Here a continuum is defined to be a compact connected Hausdorff space. $2^\mathfrak c$ is easily seen to be an upper bound in the problem.

The proof was divided into two parts:

Case 1: The Continuum Hypothesis fails ($\mathfrak c>\omega_1$).

Dow, Alan, Some set-theory, Stone-Čech, and $F$-spaces, Topology Appl. 158, No. 14, 1749-1755 (2011).

Case 2: The Continuum Hypothesis holds ($\mathfrak c\leq\omega_1$).

Dow, Alan; Hart, Klaas Pieter, On subcontinua and continuous images of $\beta \mathbb{R} \setminus \mathbb{R}$, Topology Appl. 195, 93-106 (2015).

The assumptions $\neg$CH and CH are critical to the constructions.

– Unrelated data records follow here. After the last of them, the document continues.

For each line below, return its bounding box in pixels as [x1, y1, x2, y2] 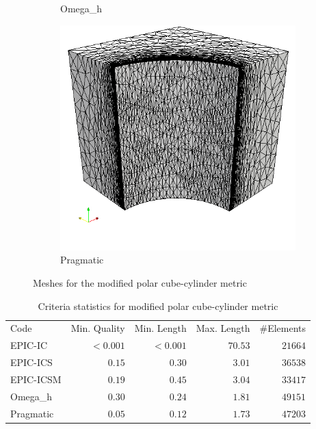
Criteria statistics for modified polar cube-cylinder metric [38, 298, 278, 313]
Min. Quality [70, 321, 125, 335]
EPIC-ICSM [10, 372, 62, 386]
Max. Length [196, 321, 250, 335]
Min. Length [134, 321, 187, 335]
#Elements [259, 321, 306, 335]
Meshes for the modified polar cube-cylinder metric [33, 276, 247, 289]
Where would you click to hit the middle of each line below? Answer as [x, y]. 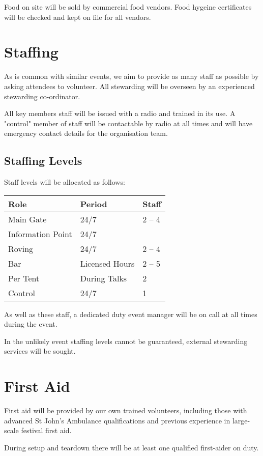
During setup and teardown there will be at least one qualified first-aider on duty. [131, 447]
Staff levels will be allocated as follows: [65, 182]
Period [94, 204]
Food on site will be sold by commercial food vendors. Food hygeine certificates [128, 7]
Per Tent [24, 278]
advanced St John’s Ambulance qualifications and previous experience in [117, 420]
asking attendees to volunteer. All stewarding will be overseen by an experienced [129, 86]
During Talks [104, 278]
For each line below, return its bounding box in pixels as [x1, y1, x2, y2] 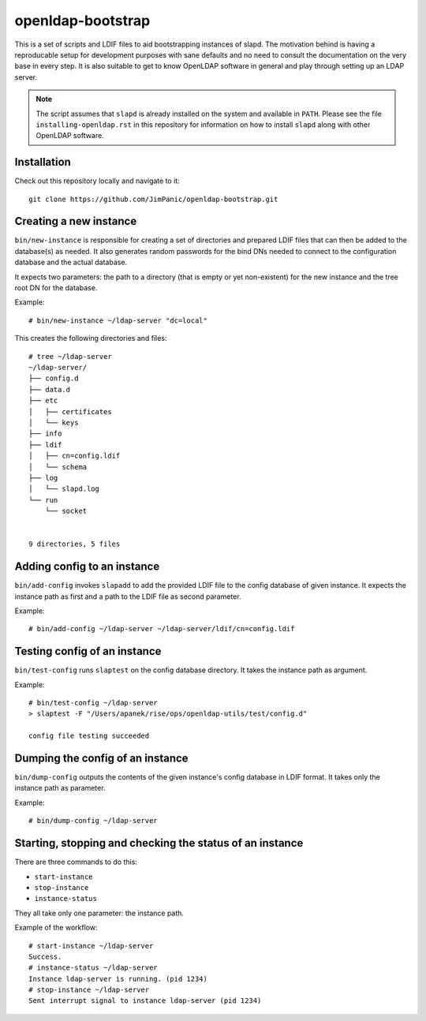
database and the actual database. [14, 257, 128, 267]
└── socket [44, 507, 88, 516]
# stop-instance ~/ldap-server [28, 985, 150, 994]
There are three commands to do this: [14, 857, 138, 867]
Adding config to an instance [14, 560, 160, 574]
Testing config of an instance [14, 645, 162, 658]
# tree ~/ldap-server [28, 352, 112, 361]
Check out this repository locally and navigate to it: [14, 176, 181, 185]
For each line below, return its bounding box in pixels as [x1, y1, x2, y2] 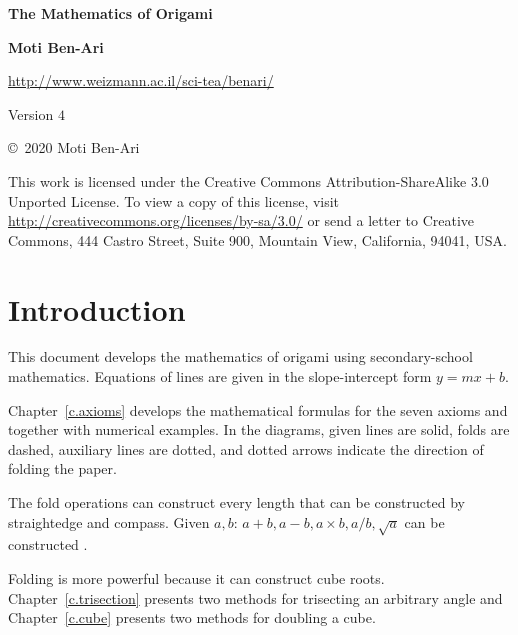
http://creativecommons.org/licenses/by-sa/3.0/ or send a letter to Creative [8, 210, 475, 231]
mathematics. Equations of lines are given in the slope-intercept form [8, 366, 432, 387]
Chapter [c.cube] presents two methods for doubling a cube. [8, 607, 376, 628]
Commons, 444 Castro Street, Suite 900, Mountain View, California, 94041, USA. [8, 229, 507, 250]
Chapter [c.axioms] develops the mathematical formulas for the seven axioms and [8, 399, 508, 420]
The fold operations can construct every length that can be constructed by [8, 492, 465, 513]
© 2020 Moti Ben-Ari [8, 137, 140, 158]
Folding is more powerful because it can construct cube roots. [8, 567, 385, 588]
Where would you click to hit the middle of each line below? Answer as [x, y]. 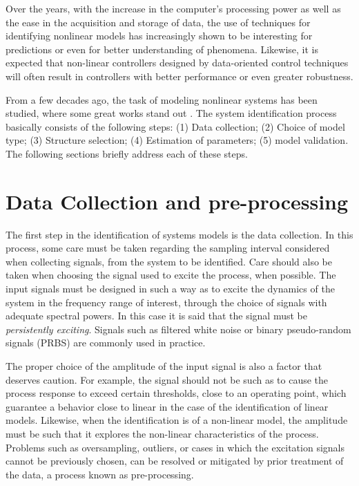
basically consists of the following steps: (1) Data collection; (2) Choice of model [175, 126]
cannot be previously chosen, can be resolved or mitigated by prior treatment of [175, 461]
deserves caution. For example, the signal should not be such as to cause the [167, 379]
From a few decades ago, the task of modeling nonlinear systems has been [162, 99]
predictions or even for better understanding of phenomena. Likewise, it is [162, 49]
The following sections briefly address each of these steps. [127, 153]
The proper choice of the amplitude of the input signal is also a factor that [164, 366]
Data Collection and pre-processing [177, 201]
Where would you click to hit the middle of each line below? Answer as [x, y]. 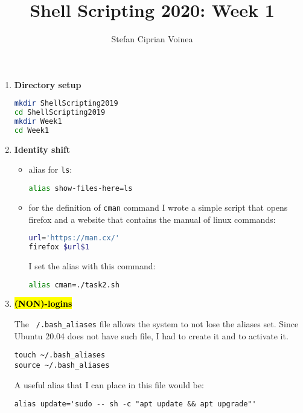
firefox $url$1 [59, 247]
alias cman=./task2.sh [74, 285]
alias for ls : [50, 169]
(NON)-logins [43, 303]
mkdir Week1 [38, 122]
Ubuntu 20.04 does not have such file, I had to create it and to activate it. [151, 335]
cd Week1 [32, 130]
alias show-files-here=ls [81, 189]

Also the types of continua constructed are very different in Case 1 vs Case 2. In fact, all continua of the type constructed for Case 1 are homeomorphic under CH.

This is the only theorem I know of which was proved using CH in this way. What's especially interesting is that both cases are necessary to this proof because CH and $\neg$CH are each consistent with ZFC. This may be different from the use of RH and $\neg$RH, or some other conjecture and its negation. If the conjecture is eventually proved, for instance, then you could throw away the other half of your proof.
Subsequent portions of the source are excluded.